Someone pointed to this post from a couple years ago by Uri Simonsohn, who correctly wrote:
Robustness checks involve reporting alternative specifications that test the same hypothesis. Because the problem is with the hypothesis, the problem is not addressed with robustness checks.
Simonsohn followed up with an amusing story:
To demonstrate the problem I [Simonsohn] conducted exploratory analyses on the 2010 wave of the General Social Survey (GSS) until discovering an interesting correlation. If I were writing a paper about it, this is how I may motivate it:
Based on the behavioral priming literature in psychology, which shows that activating one mental construct increases the tendency of people to engage in mentally related behaviors, one may conjecture that activating “oddness,” may lead people to act in less traditional ways, e.g., seeking information from non-traditional sources. I used data from the GSS and examined if respondents who were randomly assigned an odd respondent ID (1,3,5…) were more likely to report reading horoscopes.

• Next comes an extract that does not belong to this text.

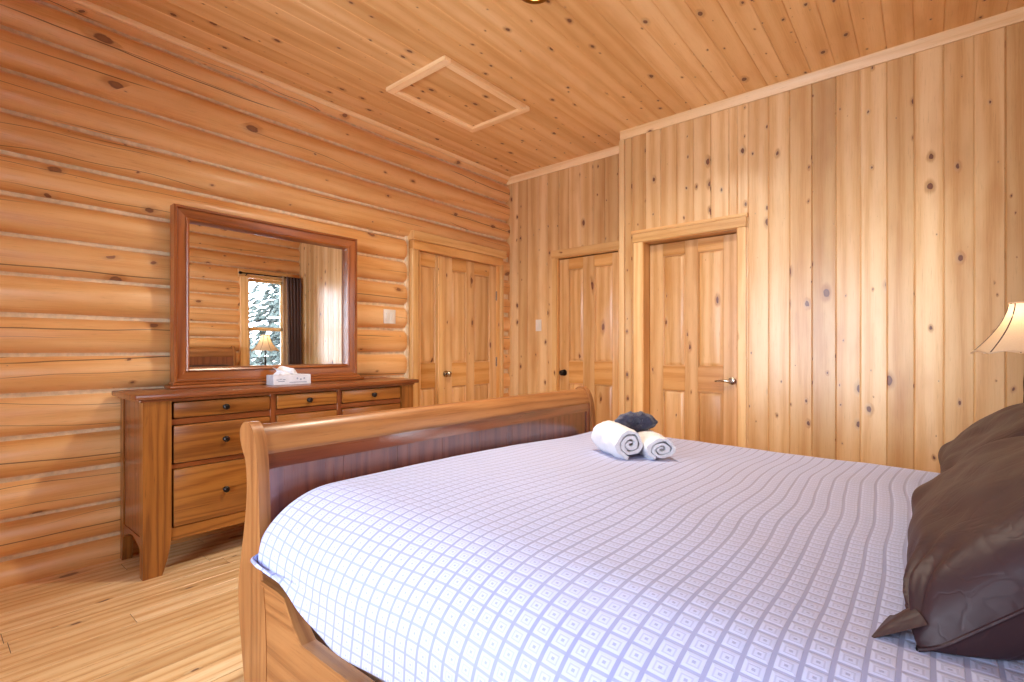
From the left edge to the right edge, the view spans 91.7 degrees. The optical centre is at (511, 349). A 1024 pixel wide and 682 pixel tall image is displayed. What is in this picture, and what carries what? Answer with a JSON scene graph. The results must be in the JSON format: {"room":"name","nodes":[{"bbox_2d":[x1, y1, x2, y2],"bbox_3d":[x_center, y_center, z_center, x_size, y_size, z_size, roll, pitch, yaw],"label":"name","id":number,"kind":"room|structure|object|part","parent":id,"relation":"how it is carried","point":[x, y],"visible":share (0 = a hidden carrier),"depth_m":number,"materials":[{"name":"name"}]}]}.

The first column in the table below shows this implausible hypothesis was supported by the data, p<.01 (STATA code)
People are about 11 percentage points more likely to read the horoscope when they are randomly assigned an odd number by the GSS. Moreover, this estimate barely changes across alternative specifications that include more and more covariates, despite the notable increase in R2.
Simonsohn titled his post, “P-hacked Hypotheses Are Deceivingly Robust,” but really the point here has nothing to do with p-hacking (or, more generally, forking paths).
Part of the problem is that robustness checks are typically done for purpose of confirming one’s existing beliefs, and that’s typically a bad game to be playing. More generally, the statistical properties of these methods are not well understood. Researchers typically have a deterministic attitude, identifying statistical significance with truth (as for example here).